目前,王蠢就面臨這種情況,以他才度過築基期的地位去說服一個已經達到了開光第三階脫凡之境的修真者,簡直是做夢。
“我們怎麼辦?”呂嬌看着衆人離開,一臉焦急。
“沒辦法。”王蠢一臉沮喪。
“要不,你隨我們一起去美國!”徐子嘯眼睛一亮。
“美國……算了算了,我都沒有護照!”王蠢嚇了一跳,他可不敢去美國自投羅網。
“那……那……那怎麼辦啊?!”徐子嘯急得直頓腳,直覺讓他相信,王蠢是能夠治好徐芯的。
“狼哥,你姐都飛走了,我還有什麼辦法?”看着徐芯被一羣人簇擁着消失在電梯裡面,王蠢莫名的光火。

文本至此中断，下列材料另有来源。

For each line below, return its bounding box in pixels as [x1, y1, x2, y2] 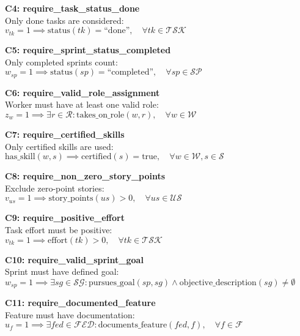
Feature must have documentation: [5, 308, 135, 321]
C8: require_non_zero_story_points [5, 170, 166, 182]
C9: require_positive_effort [5, 211, 125, 224]
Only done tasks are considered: [5, 13, 124, 26]
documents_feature [98, 321, 167, 330]
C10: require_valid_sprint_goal [5, 253, 144, 266]
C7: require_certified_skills [5, 128, 125, 141]
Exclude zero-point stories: [5, 181, 104, 194]

“不行,我要先走了,我還得去美國照顧姐。”徐子嘯眼看徐芯消失在電梯裡面,撒腿就跑。
“王蠢,他們走了,這可怎麼辦啊?!”
“嬌嬌姐,我人微言輕,他們不相信我,不讓我治,我又不是神仙,我能夠怎麼辦?”看着徐子嘯在電梯邊等下一趟電梯,王蠢無比焦慮,他不知道徐芯到美國能不能夠治好,但是,他相信,植入者跟定一直在追蹤着徐芯的信息,哪怕是徐芯在美國治好了病,植入者也絕不會放過徐芯。
“我相信你有辦法!”呂嬌目光盯着王蠢。
“我……我……灰太狼,你等等!”王蠢想了想,跑到徐子嘯身邊,掏出一張符籙遞給徐子嘯道:“這張黃紙,你貼在她的額頭,記住,千萬不能讓別人撕掉,一定要貼七天,明白嗎?”
“貼七天……明白。”徐子嘯遲疑了一下,點了點頭。
“還有,這張紙,你放在徐芯的胸口,記住,一定要貼着皮膚。”王蠢想了想,又摸出一張黃紙,摺疊成三角形後遞給徐子嘯。
“嗯嗯。”
電梯來了,三人上了電梯。
“王蠢,這次可真是麻煩你了,從C市千里迢迢的趕過來。”徐子嘯對王蠢的印象極好。
“哎……也沒有幫上忙。”王蠢心情有點鬱悶。
“我先走了。”
“去吧。”出了電梯後,徐子嘯立刻趕往加快腳步,追上了停在醫院大廳門口的救護車。
“我們怎麼辦?”王蠢對正在看手機的呂嬌問道。
“稍等……”呂嬌不停的在手機上操作,臉上的表情有些古怪。
“哦……”
“我已經訂了和徐芯一起的航班。”
“啊……”王蠢頓時合不攏嘴。
“王蠢,這是我公寓的鑰匙,我的私人物品已經整理好了,到時候我會把地址給你,麻煩你快遞一下。”
“我得走了,等我到了美國,再給你電話。”
此時,徐芯已經被一羣醫生和護士擡上了救護車,而徐子嘯停在不遠的車也啓動了,呂嬌突然抱住王蠢的臉,狠狠的親了一口,然後,加快腳步離開,上了徐子嘯的車。
“……”
王蠢摸着嘴脣,有一種失魂落魄受寵若驚的感覺。
在王蠢的記憶之中,呂嬌從未曾如此主動的和他親熱過。
待得王蠢反應過來,救護車和徐子嘯的那輛巨大的福特150已經消失。車窗裡面,呂嬌回頭看着王蠢的身形越來越模糊,鼻子一酸。眼睛一紅,眼淚就那麼滾落了下來。
這一別,不知道何年何月相見!
“嬌嬌姐,你喜歡王蠢?”徐子嘯嘿嘿問道。